TO DO ::
Restate verbatim the span of lines below between the line with "A mission control" and the line with "not yet show", including those two lines, and only that span.

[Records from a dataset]

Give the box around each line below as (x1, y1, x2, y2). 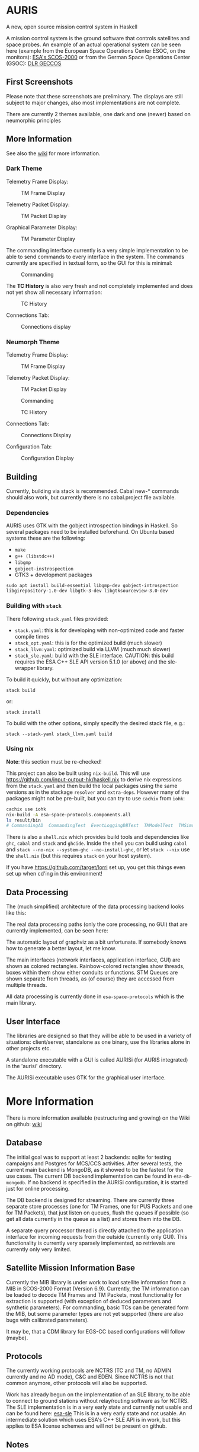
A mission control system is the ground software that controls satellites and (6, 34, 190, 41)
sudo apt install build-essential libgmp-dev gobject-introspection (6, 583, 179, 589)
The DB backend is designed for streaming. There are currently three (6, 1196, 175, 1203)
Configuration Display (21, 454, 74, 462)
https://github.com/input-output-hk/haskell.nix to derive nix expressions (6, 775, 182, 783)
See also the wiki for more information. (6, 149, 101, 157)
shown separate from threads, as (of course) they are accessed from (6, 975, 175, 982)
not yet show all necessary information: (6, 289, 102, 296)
==
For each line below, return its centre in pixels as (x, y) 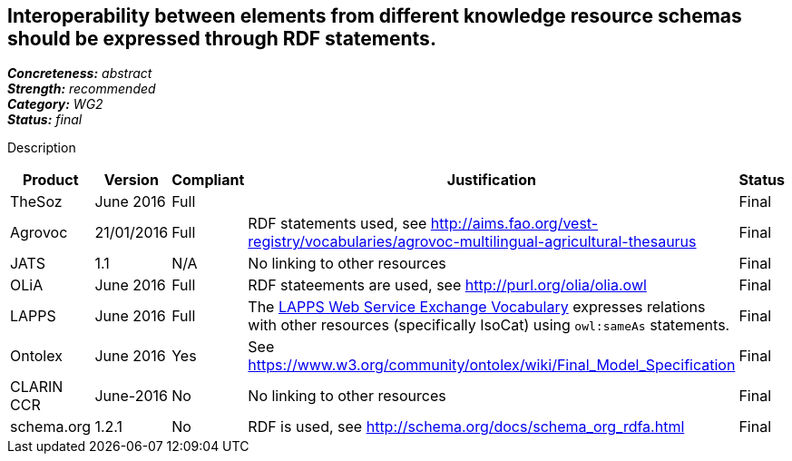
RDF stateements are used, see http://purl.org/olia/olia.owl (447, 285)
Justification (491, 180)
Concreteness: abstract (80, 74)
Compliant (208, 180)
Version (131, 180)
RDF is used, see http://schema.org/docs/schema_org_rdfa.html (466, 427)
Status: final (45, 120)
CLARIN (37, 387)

EXPECTED ANSWER ::
A mission control system is the ground software that controls satellites and (6, 34, 190, 41)
sudo apt install build-essential libgmp-dev gobject-introspection (6, 583, 179, 589)
The DB backend is designed for streaming. There are currently three (6, 1196, 175, 1203)
Configuration Display (21, 454, 74, 462)
https://github.com/input-output-hk/haskell.nix to derive nix expressions (6, 775, 182, 783)
See also the wiki for more information. (6, 149, 101, 157)
shown separate from threads, as (of course) they are accessed from (6, 975, 175, 982)
not yet show all necessary information: (6, 289, 102, 296)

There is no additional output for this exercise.